Forbidden Operations

❌ Creating or Modifying Actual .env Files

FORBIDDEN:

  • Creating or modifying .env, .env.local, .env.development, .env.production, or any other .env files
  • Never commit actual secrets, API keys, passwords, or sensitive data
  • Never read values from actual .env files

❌ Committing Sensitive Data

FORBIDDEN:

  • Committing .env files to version control
  • Including actual API keys, passwords, or secrets in code
  • Hardcoding sensitive values in source files

Backend: defensive defaults and .env persistence

  • In some environments, .env may not be persisted. For backend tasks, prefer defensive defaults in code (e.g. process.env.REDIS_URL || 'redis://localhost:6379') and document in .env.example.
  • Do not create or modify .env in the repo; only create or update .env.example and document that users copy it to .env locally. Never commit .env.
  • Optionally: use env-based bcrypt cost (e.g.
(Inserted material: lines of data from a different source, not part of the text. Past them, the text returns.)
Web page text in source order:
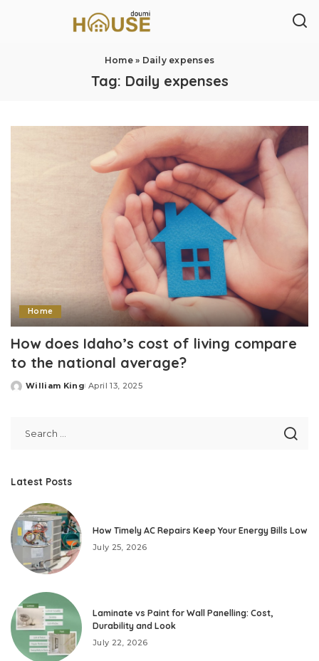
Home» Daily expenses
Tag: Daily expenses
Home
How does Idaho’s cost of living compare
to the national average?
Posted
William King April 13, 2025
Latest Posts
How Timely AC Repairs Keep Your Energy Bills Low
July 25, 2026
Laminate vs Paint for Wall Panelling: Cost,
Durability and Look
July 22, 2026

BCRYPT_ROUNDS) for dev vs prod so tests can be fast without editing source.

Best Practices

1. .gitignore Verification

Always ensure .env files are in .gitignore:

code
.env
.env.local
.env.development
.env.production
.env*.local

2. Template Maintenance

  • Keep .env.example up to date with all required variables
  • Document variable purpose and format
  • Include example values that show expected format
  • Mark required vs optional variables

3. Security Checklist

Before committing code, verify:

  • ✅ No .env files are staged for commit
  • .env.example contains only placeholders
  • ✅ No hardcoded secrets in source files
  • .gitignore includes .env patterns

Integration with Other Skills

This skill works with:

  • git-best-practices: For ensuring .env files are properly ignored
  • pre-implementation-check: For verifying environment setup before implementation

Common Patterns

Pattern 1: Creating .env.example

bash
# Create template file
cat > .env.example << EOF
# Database
DATABASE_URL=postgresql://user:password@localhost:5432/dbname

# API Keys
OPENAI_API_KEY=sk-your-api-key-here

# Server Configuration
PORT=3000
NEXT_PUBLIC_API_URL=http://localhost:3000/api
EOF

Pattern 2: Verifying .gitignore

bash
# Check if .env is ignored
git check-ignore .env

# Verify .gitignore contains .env patterns
grep -E "\.env" .gitignore

Pattern 3: Template Validation

Before committing, verify .env.example:

  • Contains no actual secrets
  • Has descriptive placeholder values
  • Documents all required variables
  • Includes helpful comments

Troubleshooting

Issue: .env File Accidentally Created

Solution:

  1. Remove from git tracking: git rm --cached .env
  2. Add to .gitignore: echo ".env" >> .gitignore
  3. Verify: git status should not show .env

Issue: Secrets in Commit History

Solution:

  1. Remove sensitive data from repository
  2. Rotate compromised credentials
  3. Use git filter-branch or BFG Repo-Cleaner if needed
  4. Update .gitignore to prevent future commits

Examples

✅ Good .env.example

code
# Database Configuration
DATABASE_URL=postgresql://user:password@localhost:5432/dbname

# API Keys (get from service provider)
OPENAI_API_KEY=sk-your-api-key-here
STRIPE_SECRET_KEY=sk_test_your_stripe_key_here

# Application Settings
NODE_ENV=development
PORT=3000
NEXT_PUBLIC_API_URL=http://localhost:3000/api

❌ Bad .env.example (Contains Actual Secrets)

code
DATABASE_URL=postgresql://realuser:realpassword@realhost:5432/realdb
OPENAI_API_KEY=sk-proj-actualRealKey123456789

Never include actual secrets, even in example files!